L’Ukraine – le pays que le président russe Vladimir Poutine a envahi en affirmant qu’il ne s’agissait pas d’un vrai pays – est désormais officiellement un pays candidat à l’adhésion à l’Union européenne.

Dans un mouvement historique vers la plus grande expansion de l’adhésion à l’UE en près de deux décennies, les 27 chefs d’État et de gouvernement du Conseil européen ont officiellement accordé le statut de candidat à l’Ukraine, ainsi qu’à la Moldavie voisine, vers la fin du premier jour d’une sommet de deux jours à Bruxelles.

« C’est un moment historique, qui nous permet de définir les contours de l’Union européenne », a déclaré le président du Conseil européen Charles Michel quelques instants après le vote, lors d’une conférence de presse avec la présidente de la Commission européenne Ursula von der Leyen et le président français Emmanuel Macron, dont pays assure désormais la présidence tournante du Conseil de l’UE.

« C’est un moment très déterminant et une très bonne journée pour l’Europe aujourd’hui », a déclaré von der Leyen.

« Eh bien, tout a été dit », a commencé Macron, avant de consacrer quatre minutes supplémentaires d’éloges et d’explications aux décisions prises par le Conseil européen. « Au cours de la semaine dernière, nous avons avancé à pas de géant », a-t-il déclaré.

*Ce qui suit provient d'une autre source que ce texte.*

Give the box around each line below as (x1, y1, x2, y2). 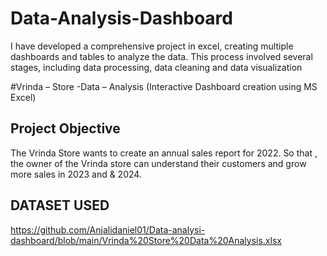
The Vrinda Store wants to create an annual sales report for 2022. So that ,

Mais l’enthousiasme des dirigeants de l’UE à l’idée de prendre une mesure aussi audacieuse a été éclipsé par la colère profonde et bouillonnante exprimée par certains dirigeants de pays des Balkans occidentaux face aux longs retards que leurs candidatures à l’adhésion ont rencontrés. L’obstruction de longue date de la Bulgarie à la Macédoine du Nord, qui est impatiente d’entamer des pourparlers officiels d’adhésion, suscite une amertume particulière. Cela nécessite l’approbation unanime des 27 capitales.

Dans les conclusions de son sommet, le Conseil européen a cherché à clarifier le statut de certains de ces candidats, dont la Macédoine du Nord, la Serbie et la Bosnie-Herzégovine. Les dirigeants se sont disputés sur le texte, en particulier sur la Bosnie-Herzégovine, à qui on a finalement dit qu’elle pourrait recevoir le statut de candidat si elle procédait à des réformes dans 14 domaines politiques.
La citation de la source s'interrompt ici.